---- ENTRIES SHOWN
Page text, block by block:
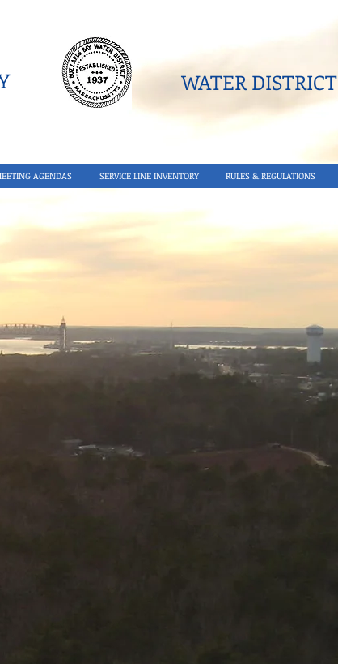
WATER DISTRICT​
AGENDAS SERVICE LINE INVENTORY RULES & REGULATIONS
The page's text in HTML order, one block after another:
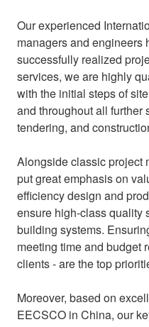
Our experienced
managers and engineers
successfully realized
services, we are highly
with the initial steps of
and throughout all further
tendering, and
Alongside classic project
put great emphasis on
efficiency design and
ensure high-class quality
building systems.
meeting time and budget
clients - are the top
Moreover, based on
EECSCO in China, our
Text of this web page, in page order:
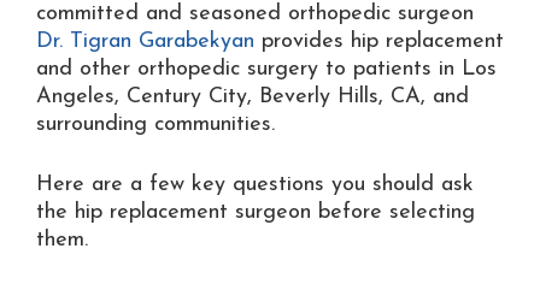
committed and seasoned orthopedic surgeon
Dr. Tigran Garabekyan provides hip replacement
and other orthopedic surgery to patients in Los
Angeles, Century City, Beverly Hills, CA, and
surrounding communities.
Here are a few key questions you should ask
the hip replacement surgeon before selecting
them.
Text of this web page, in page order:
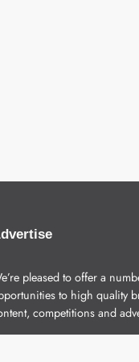
pleased to offer a
to high quality
competitions and
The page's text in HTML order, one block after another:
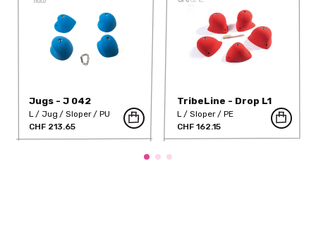
Jugs - J 042
L Jug Sloper
PU
CHF 213.65
TribeLine - Drop L1
L Sloper
PE
CHF 162.15
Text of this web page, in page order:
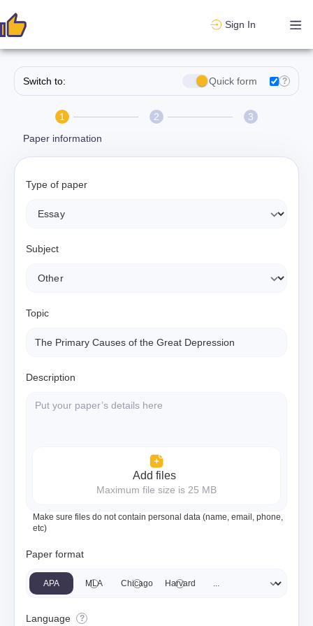
Sign In
Switch to: Quick form ?
1
Paper information
2 3
Type of paper
Subject
Topic
Description
Add files
Maximum file size is 25 MB
Make sure files do not contain personal data (name, email, phone,
etc)
Paper format
APA MLA Chicago Harvard
Language ?
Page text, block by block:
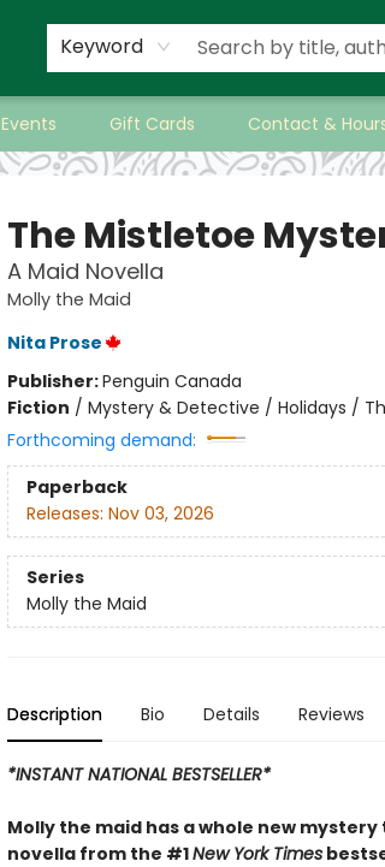
Keyword
Events Gift Cards Contact &
The Mistletoe
A Maid Novella
Molly the Maid
Nita Prose
Publisher:Penguin Canada
Fiction / Mystery & Detective / Holidays /
Forthcoming demand:
Paperback
Releases: Nov 03, 2026
Series
Molly the Maid
Description Bio Details Reviews
*INSTANT NATIONAL BESTSELLER*
Molly the maid has a whole new
novella from the #1New York Times
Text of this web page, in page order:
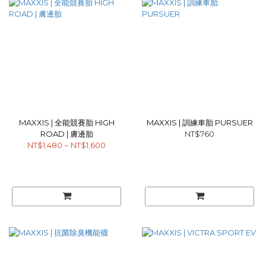
MAXXIS | 全能競賽胎 HIGH
ROAD | 膚邊胎
NT$1,480 ~ NT$1,600
MAXXIS | 訓練車胎 PURSUER
NT$760
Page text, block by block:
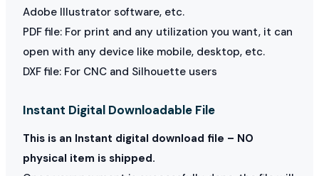
Adobe Illustrator software, etc.
PDF file: For print and any utilization you want, it can
open with any device like mobile, desktop, etc.
DXF file: For CNC and Silhouette users
Instant Digital Downloadable File
This is an Instant digital download file – NO
physical item is shipped.
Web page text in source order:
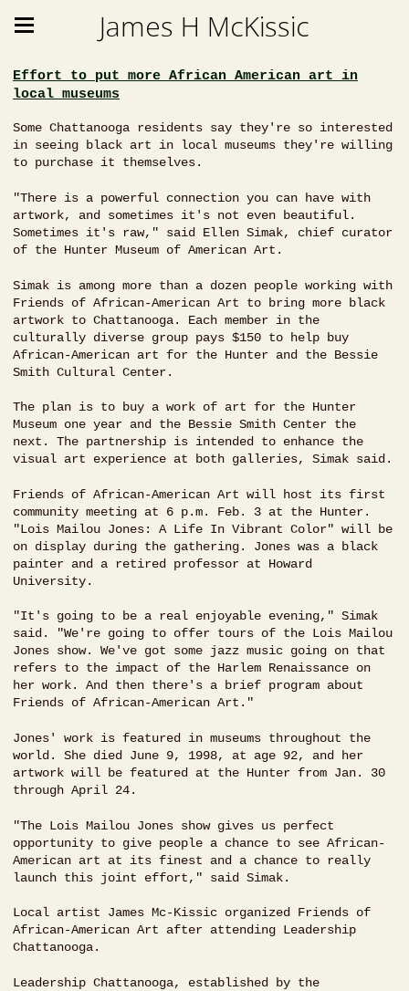
James H McKissic
Effort to put more African American art in
local museums
Some Chattanooga residents say they're so interested
in seeing black art in local museums they're willing
to purchase it themselves.
"There is a powerful connection you can have with
artwork, and sometimes it's not even beautiful.
Sometimes it's raw," said Ellen Simak, chief curator
of the Hunter Museum of American Art.
Simak is among more than a dozen people working with
Friends of African-American Art to bring more black
artwork to Chattanooga. Each member in the
culturally diverse group pays $150 to help buy
African-American art for the Hunter and the Bessie
Smith Cultural Center.
The plan is to buy a work of art for the Hunter
Museum one year and the Bessie Smith Center the
next. The partnership is intended to enhance the
visual art experience at both galleries, Simak said.
Friends of African-American Art will host its first
community meeting at 6 p.m. Feb. 3 at the Hunter.
"Lois Mailou Jones: A Life In Vibrant Color" will be
on display during the gathering. Jones was a black
painter and a retired professor at Howard
University.
"It's going to be a real enjoyable evening," Simak
said. "We're going to offer tours of the Lois Mailou
Jones show. We've got some jazz music going on that
refers to the impact of the Harlem Renaissance on
her work. And then there's a brief program about
Friends of African-American Art."
Jones' work is featured in museums throughout the
world. She died June 9, 1998, at age 92, and her
artwork will be featured at the Hunter from Jan. 30
through April 24.
"The Lois Mailou Jones show gives us perfect
opportunity to give people a chance to see African-
American art at its finest and a chance to really
launch this joint effort," said Simak.
Local artist James Mc-Kissic organized Friends of
African-American Art after attending Leadership
Chattanooga.
Leadership Chattanooga, established by the
--------
#### TO DO
The lines to copy are those in the listing that contain "Jones".

#### THE ANSWER
"Lois Mailou Jones: A Life In Vibrant Color" will be
on display during the gathering. Jones was a black
Jones show. We've got some jazz music going on that
Jones' work is featured in museums throughout the
"The Lois Mailou Jones show gives us perfect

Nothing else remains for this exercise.